#### [Working data]

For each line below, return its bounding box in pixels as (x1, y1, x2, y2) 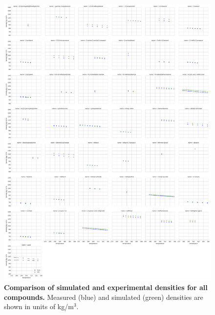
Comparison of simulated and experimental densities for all (4, 282, 208, 292)
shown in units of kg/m (4, 301, 74, 312)
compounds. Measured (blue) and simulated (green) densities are (4, 292, 203, 302)
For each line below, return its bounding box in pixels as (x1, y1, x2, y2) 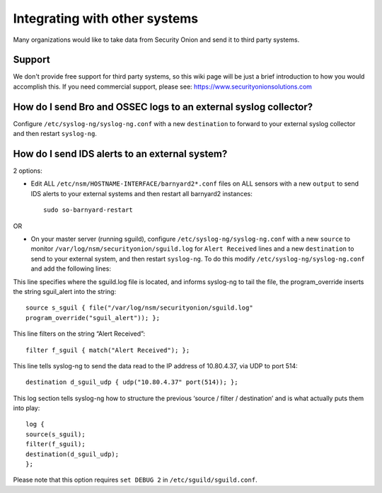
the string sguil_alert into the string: (13, 287, 117, 295)
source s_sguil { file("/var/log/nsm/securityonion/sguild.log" (25, 304, 254, 312)
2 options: (13, 166, 42, 175)
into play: (13, 404, 40, 412)
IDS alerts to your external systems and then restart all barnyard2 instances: (30, 189, 253, 198)
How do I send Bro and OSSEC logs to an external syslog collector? (13, 101, 313, 113)
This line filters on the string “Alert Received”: (13, 329, 145, 338)
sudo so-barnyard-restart (43, 206, 134, 214)

#### [Task prompt]
Please repeat exactly the data above from its first line to the line that contains "This line filters", inclusive, and leave every picture out.

#### [Task solution]
For each line below, return its bounding box in pixels as (x1, y1, x2, y2) 
Comparison of simulated and experimental densities for all (4, 282, 208, 292)
shown in units of kg/m (4, 301, 74, 312)
compounds. Measured (blue) and simulated (green) densities are (4, 292, 203, 302)
For each line below, return its bounding box in pixels as (x1, y1, x2, y2) 
the string sguil_alert into the string: (13, 287, 117, 295)
source s_sguil { file("/var/log/nsm/securityonion/sguild.log" (25, 304, 254, 312)
2 options: (13, 166, 42, 175)
into play: (13, 404, 40, 412)
IDS alerts to your external systems and then restart all barnyard2 instances: (30, 189, 253, 198)
How do I send Bro and OSSEC logs to an external syslog collector? (13, 101, 313, 113)
This line filters on the string “Alert Received”: (13, 329, 145, 338)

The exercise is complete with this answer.